At bit.ly, we study behaviour on the internet by capturing clicks on shortened URLs. This link traffic comes in many forms, yet when studying human behaviour, we are only interested in 'organic' traffic: the traffic patterns caused by actual humans clicking on links that have been shared on the social web. This session will look at a model to extract and analyze these patterns by employing Python/Numpy, Streaming Hadoop, and machine learning. This model lets us extract the traffic we’re interested in from the variety of patterns generated by inorganic entities following bit.ly links.
28. SUN CITY PALM DESERT - SUN CITY SHADOW HILLS CA Tours, MLS, Plans, Info, MORE http://bit.ly/nda6QH+ TOP SALE Viagra from USD 0.90 per pill, Cialis from USD 1.75 per pill
29.
30. SUN CITY PALM DESERT - SUN CITY SHADOW HILLS CA Tours, MLS, Plans, Info, MORE http://imageshack.us/clip/my-videos/8/tcib.mp4/ 2011 CMA Nominees | Playlist | VEVO TOP SALE Viagra from USD 0.90 per pill, Cialis from USD 1.75 per pill National Association for College Admission Counselling log-in
31.
32. Free Game For Kids Registration - Pittsburgh Penguins - Fan Zone (2756 clicks) Video: Carra's top five transfers - Liverpool FC (915 clicks) Clip of the Week: Toews Nails Tot | NBC Chicago (179 clicks) Allegro.pl nie działa (919 clicks) DallasCowboys.com - Official Site of the Dallas Cowboys (683 clicks) Mao’s Room (2339 clicks) Manchester United Official Web Site - Ashley Young was long term United target (526 clicks) Shocking! Lady Gaga Poses Sans Makeup for Harper's Bazaar Cover - UsMagazine.com (12288 clicks) Runway - Runway TV Collections Fashion Magazine - Nick Carter: From the Backstreet to Taking Off (3662 clicks) The GQ&A: Drive Director Nicolas Winding Refn (601 clicks)
Thank you for having me. Who I am (Ph.D in CS, Caverlee’s Infolab at Texas A&M, Scientist at bitly). This was joint work with Mike Dewar, a fellow scientist working at bitly. Unfortunatly do to some rather lame visa issues, he can’t be here.
Bitly is a URL shortening and analytics service. We have been around for a little over three years. We are located in the Meat Packing District here in New York City. We have a five member science team.
What is a URL shortener, why do you need such a thing.
... then you share. Bitly powers many custom URL shorteners, such as NYTime, WashingtonPost, ESPN and O’Reilly
Shortening allows analytics. Adding a ‘+’ to the end of any bitly link. Traffic patterns, referrer details, location data. Information is free to all. What can we build on top of this data?
Internally, we’ve built a variety of search services. So, this is a screenshot of the bitly search engine.
We also can use the data to track trends. We can determine when phrases are occurring an abnormal amount.
agent / country / timezone / global hash / ip address / cookie / user language / referrer / url / timestamp / hash creation / city / lat lon Single line delimited json
minimum over 500 clicks per second
bitly is primarily a python shop, we use streaming on Hadoop, and many of use heavily use the MrJob framework from Yelp.

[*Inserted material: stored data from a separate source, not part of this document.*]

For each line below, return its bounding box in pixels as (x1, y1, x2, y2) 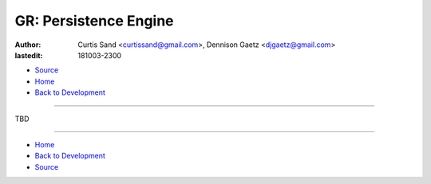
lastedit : (14, 50, 43, 60)
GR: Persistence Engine (14, 12, 175, 29)
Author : (14, 40, 42, 49)
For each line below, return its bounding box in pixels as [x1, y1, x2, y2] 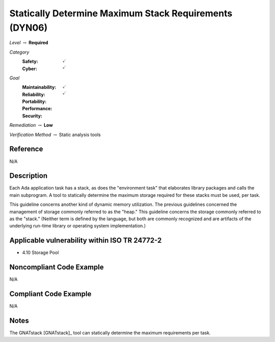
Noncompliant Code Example [9, 263, 104, 272]
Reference [9, 145, 43, 153]
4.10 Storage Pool [22, 250, 59, 256]
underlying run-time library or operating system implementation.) [9, 223, 146, 229]
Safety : [22, 59, 38, 65]
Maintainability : [22, 84, 57, 90]
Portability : [22, 98, 47, 104]
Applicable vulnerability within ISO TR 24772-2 [9, 236, 162, 245]
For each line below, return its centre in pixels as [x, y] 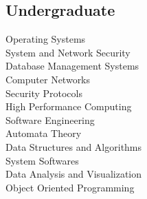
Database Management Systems [72, 66]
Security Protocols [44, 93]
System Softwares [42, 160]
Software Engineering [50, 119]
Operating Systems [46, 39]
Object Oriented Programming [70, 187]
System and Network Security [68, 52]
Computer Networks [48, 79]
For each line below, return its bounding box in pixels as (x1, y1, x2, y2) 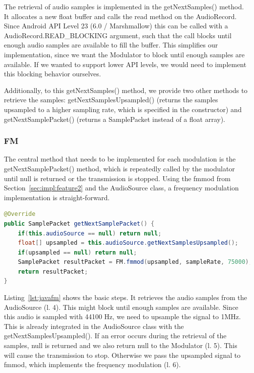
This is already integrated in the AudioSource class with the (4, 321, 184, 331)
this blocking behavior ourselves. (4, 69, 101, 79)
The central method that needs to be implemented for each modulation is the (4, 154, 236, 164)
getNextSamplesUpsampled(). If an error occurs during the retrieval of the (4, 330, 227, 341)
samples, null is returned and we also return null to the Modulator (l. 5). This (4, 340, 237, 350)
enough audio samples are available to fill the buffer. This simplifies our (4, 40, 218, 50)
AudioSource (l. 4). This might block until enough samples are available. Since (4, 302, 238, 312)
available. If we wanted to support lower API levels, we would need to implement (4, 59, 247, 69)
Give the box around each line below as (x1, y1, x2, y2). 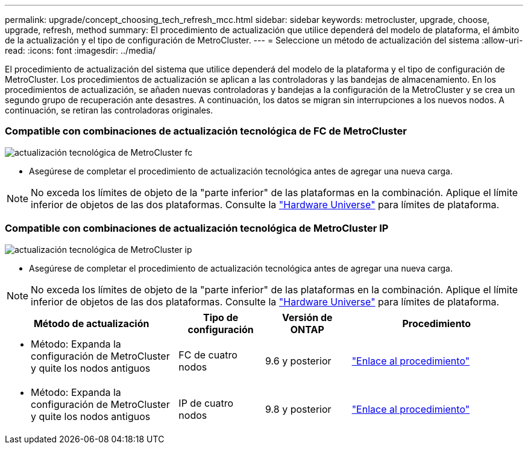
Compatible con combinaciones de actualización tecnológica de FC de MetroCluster (5, 125, 407, 138)
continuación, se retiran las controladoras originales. (5, 105, 213, 115)
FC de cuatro (178, 348, 237, 361)
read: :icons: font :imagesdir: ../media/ (5, 45, 156, 56)
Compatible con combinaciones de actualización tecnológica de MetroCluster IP (5, 222, 389, 235)
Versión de (282, 311, 333, 323)
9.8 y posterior (265, 403, 332, 415)
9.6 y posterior (265, 354, 332, 367)
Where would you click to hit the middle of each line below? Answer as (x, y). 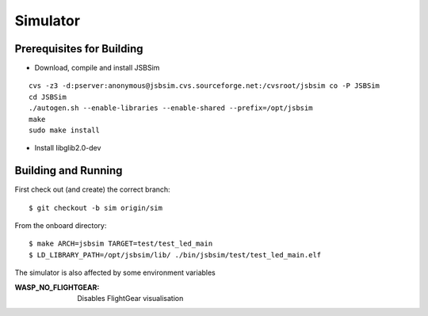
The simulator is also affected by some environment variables (115, 272)
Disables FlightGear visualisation (130, 299)
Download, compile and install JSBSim (97, 68)
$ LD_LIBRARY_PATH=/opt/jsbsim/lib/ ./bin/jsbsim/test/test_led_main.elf (175, 255)
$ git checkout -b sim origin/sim (96, 207)
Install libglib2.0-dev (68, 148)
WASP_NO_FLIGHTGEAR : (57, 287)
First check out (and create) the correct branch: (92, 189)
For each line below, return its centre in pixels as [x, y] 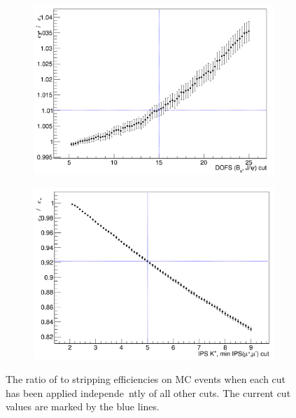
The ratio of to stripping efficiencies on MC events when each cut [146, 378]
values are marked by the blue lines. [83, 406]
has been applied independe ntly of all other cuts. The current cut [148, 392]
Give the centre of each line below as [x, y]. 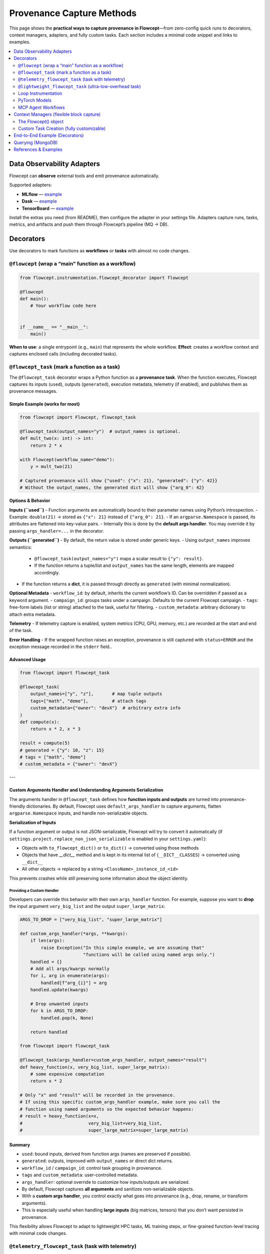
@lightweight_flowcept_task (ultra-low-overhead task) [79, 86]
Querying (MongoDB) [36, 142]
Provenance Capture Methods [73, 13]
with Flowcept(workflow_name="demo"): [67, 459]
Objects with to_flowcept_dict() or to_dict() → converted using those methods [110, 848]
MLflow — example [42, 194]
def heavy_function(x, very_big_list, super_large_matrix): [95, 1067]
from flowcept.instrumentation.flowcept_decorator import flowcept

Which is awesome.
Types of questions we use Hadoop/ MapReduce to answer.
What is an organic traffic?
Time series binned on the minute.
typical click stream / cumulative representation / binning (makes the baby shannon cry) / horrible derivatives made everything noisy
Probability density function. What is the likely hood there will be a click at this time.
quick factoid before moving on to the model, 3 hours (Most), 7 hours on Youtube
using bitly for promotion & decision making / links go ‘viral’ / talk about today / gotta do this very very quickly
first thing I’ve done, talk about today, is to throw away the rise and just look at the decay AutoRegression Model (Polynomial Regression for TimeSeries) (Line Fitting, Curve Fitting) Polynomial Regression
using least squares - fit one model to 1000 different time series
the only real difficulty is model selection / rich on computation short on time / fit a bunch of models with different temporal orders and look at their model predicted output
The blue line is the referred rate based on the PDF, the green line is the model prediction.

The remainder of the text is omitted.